* [Assignment]: Two lines below mark the span: the one containing "For each line" and the one containing "for obj in ( (54, 852, 112, 862)". Set down both, plus every line between, exactly as they stand, and nothing else.

Dataset records:
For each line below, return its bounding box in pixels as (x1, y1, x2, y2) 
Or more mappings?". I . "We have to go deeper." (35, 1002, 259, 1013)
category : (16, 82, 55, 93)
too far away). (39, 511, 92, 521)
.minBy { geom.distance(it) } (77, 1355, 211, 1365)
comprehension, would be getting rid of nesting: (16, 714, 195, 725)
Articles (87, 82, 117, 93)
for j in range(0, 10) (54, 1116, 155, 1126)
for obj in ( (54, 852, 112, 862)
---
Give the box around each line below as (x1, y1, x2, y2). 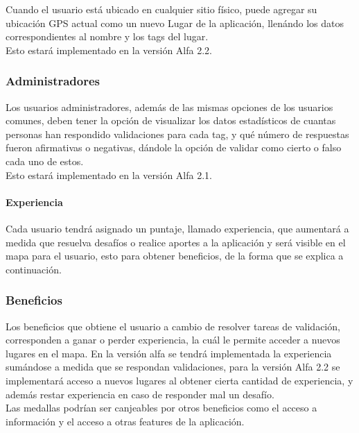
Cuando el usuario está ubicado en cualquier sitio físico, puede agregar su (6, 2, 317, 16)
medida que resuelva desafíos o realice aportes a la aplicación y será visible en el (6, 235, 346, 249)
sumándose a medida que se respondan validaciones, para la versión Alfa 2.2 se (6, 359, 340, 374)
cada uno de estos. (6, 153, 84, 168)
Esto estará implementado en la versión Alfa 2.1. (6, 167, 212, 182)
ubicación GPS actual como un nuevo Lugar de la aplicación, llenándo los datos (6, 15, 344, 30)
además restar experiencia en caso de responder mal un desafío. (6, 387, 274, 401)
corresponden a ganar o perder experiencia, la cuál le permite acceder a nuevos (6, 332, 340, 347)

* [The answer]:
For each line below, return its bounding box in pixels as (x1, y1, x2, y2) 
Or more mappings?". I . "We have to go deeper." (35, 1002, 259, 1013)
category : (16, 82, 55, 93)
too far away). (39, 511, 92, 521)
.minBy { geom.distance(it) } (77, 1355, 211, 1365)
comprehension, would be getting rid of nesting: (16, 714, 195, 725)
Articles (87, 82, 117, 93)
for j in range(0, 10) (54, 1116, 155, 1126)
for obj in ( (54, 852, 112, 862)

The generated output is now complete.